Attention

This is the documentation for HARP Proxy, actually published as an early preview. Both the software and documentation are a work in progress, and although we already use it on various production servers, they may contain inaccuracies, typographical errors, huge mistakes and empty pages. We work hard to eradicate all mistakes and implement stuff, but it is a long and tedious process. We appreciate your patience and understanding. Of course, any help will be greatly appreciated.

Python & PIP

Harp is also installable using a Python package manager (most likely, pip`).

Install with PIP

You need a working Python 3.12 environment with the pip package manager (or another package manager of your choice). To insall it, run:

pip install harp-proxy

Start a proxy

Then, you’ll be able to start the server using:

harp server

This will start the proxy using the default settings (in memory sqlite storage) and by default, the dashboard will be available locally on the 4080 port. This first run is not very interesting, because there are no proxy ports configured. Nothing can get through, yet. Stop this process and run another harp server with the following command:

harp server --endpoint httpbin=4000:http://httpbin.org

This will start a new harp server with an additional port that will proxy requests to httpbin.org.
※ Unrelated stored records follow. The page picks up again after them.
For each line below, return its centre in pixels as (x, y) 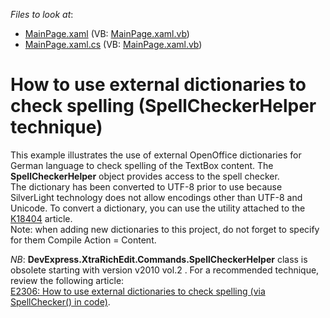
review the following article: (67, 280)
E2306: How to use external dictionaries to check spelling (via (138, 291)
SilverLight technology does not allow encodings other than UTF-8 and (156, 197)
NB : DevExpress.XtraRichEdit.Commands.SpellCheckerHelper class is (159, 259)
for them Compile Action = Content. (83, 240)
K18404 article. (41, 218)
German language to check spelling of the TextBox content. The (142, 165)
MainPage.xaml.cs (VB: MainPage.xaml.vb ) (113, 44)
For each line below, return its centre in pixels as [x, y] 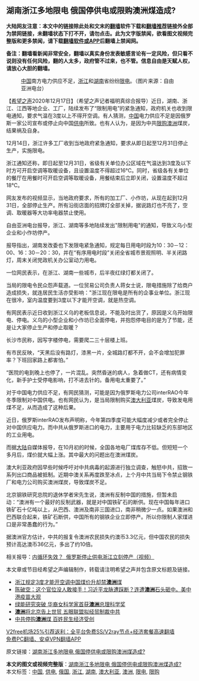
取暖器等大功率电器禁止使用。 [53, 213]
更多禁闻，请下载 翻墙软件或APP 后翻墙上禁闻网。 [81, 41]
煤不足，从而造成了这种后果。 [42, 407]
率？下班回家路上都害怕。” [37, 359]
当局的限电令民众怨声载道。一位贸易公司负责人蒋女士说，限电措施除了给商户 [99, 285]
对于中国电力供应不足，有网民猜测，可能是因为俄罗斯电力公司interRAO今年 [97, 392]
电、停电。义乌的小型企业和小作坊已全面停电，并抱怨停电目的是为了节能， [97, 320]
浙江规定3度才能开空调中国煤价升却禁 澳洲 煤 [68, 582]
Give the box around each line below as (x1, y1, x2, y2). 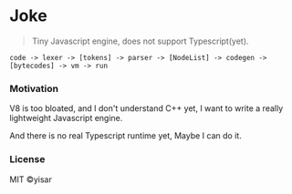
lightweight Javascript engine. (9, 113, 123, 124)
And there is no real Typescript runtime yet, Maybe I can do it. (9, 130, 242, 141)
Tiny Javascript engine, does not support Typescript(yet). (31, 36, 249, 46)
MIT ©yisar (9, 174, 52, 185)
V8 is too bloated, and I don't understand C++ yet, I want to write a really (9, 103, 284, 114)
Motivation (9, 82, 59, 95)
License (9, 153, 46, 166)
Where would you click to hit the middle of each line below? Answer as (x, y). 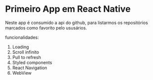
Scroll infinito (26, 52)
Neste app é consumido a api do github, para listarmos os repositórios (76, 23)
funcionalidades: (22, 37)
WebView (22, 73)
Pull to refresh (26, 57)
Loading (20, 47)
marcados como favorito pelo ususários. (46, 27)
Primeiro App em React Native (68, 9)
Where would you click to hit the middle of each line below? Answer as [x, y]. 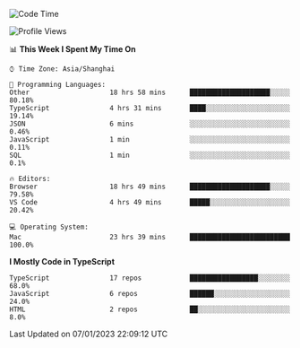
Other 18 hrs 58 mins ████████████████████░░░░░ [150, 92]
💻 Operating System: [49, 227]
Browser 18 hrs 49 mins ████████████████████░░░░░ [150, 187]
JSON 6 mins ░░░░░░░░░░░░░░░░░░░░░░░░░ [150, 124]
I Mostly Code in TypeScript [62, 261]
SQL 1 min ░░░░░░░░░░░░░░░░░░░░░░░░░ [150, 155]
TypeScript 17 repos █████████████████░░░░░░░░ [150, 278]
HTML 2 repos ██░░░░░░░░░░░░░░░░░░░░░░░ [150, 309]
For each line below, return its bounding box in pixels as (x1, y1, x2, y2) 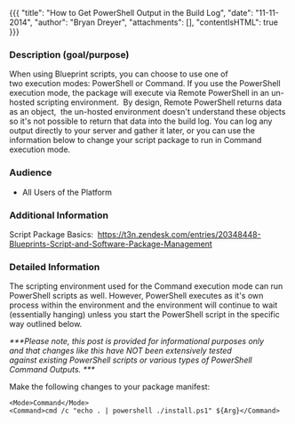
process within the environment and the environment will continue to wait (9, 300, 278, 310)
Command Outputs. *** (9, 364, 95, 375)
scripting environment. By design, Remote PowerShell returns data (36, 97, 283, 108)
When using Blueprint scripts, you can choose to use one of (9, 68, 228, 79)
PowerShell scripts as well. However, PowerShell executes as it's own (9, 291, 264, 301)
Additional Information (9, 209, 109, 221)
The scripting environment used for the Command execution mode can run (9, 281, 283, 292)
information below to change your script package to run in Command (9, 135, 262, 146)
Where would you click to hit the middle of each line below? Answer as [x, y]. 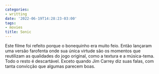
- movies [14, 28]
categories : [17, 9]
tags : [10, 23]
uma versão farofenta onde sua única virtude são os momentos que [73, 51]
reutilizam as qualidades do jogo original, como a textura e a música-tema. [80, 56]
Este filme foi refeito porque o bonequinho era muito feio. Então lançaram [79, 46]
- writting [16, 14]
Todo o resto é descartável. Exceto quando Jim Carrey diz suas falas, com [79, 61]
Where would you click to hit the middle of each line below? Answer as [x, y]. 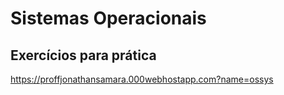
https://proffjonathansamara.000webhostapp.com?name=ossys [142, 79]
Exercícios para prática [83, 55]
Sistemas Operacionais [108, 18]
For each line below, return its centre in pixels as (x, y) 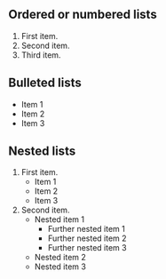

In another terminal, send a few requests through the configured proxy port (you can use your favorite http client for this instead of curl):

curl -X GET "http://localhost:4000/get" -H "accept: application/json"
curl -X POST "http://localhost:4000/post" -H "accept: application/json"
curl -X PUT "http://localhost:4000/put" -H "accept: application/json"

Open the dashboard again, you’ll be able to see the transactions that went through.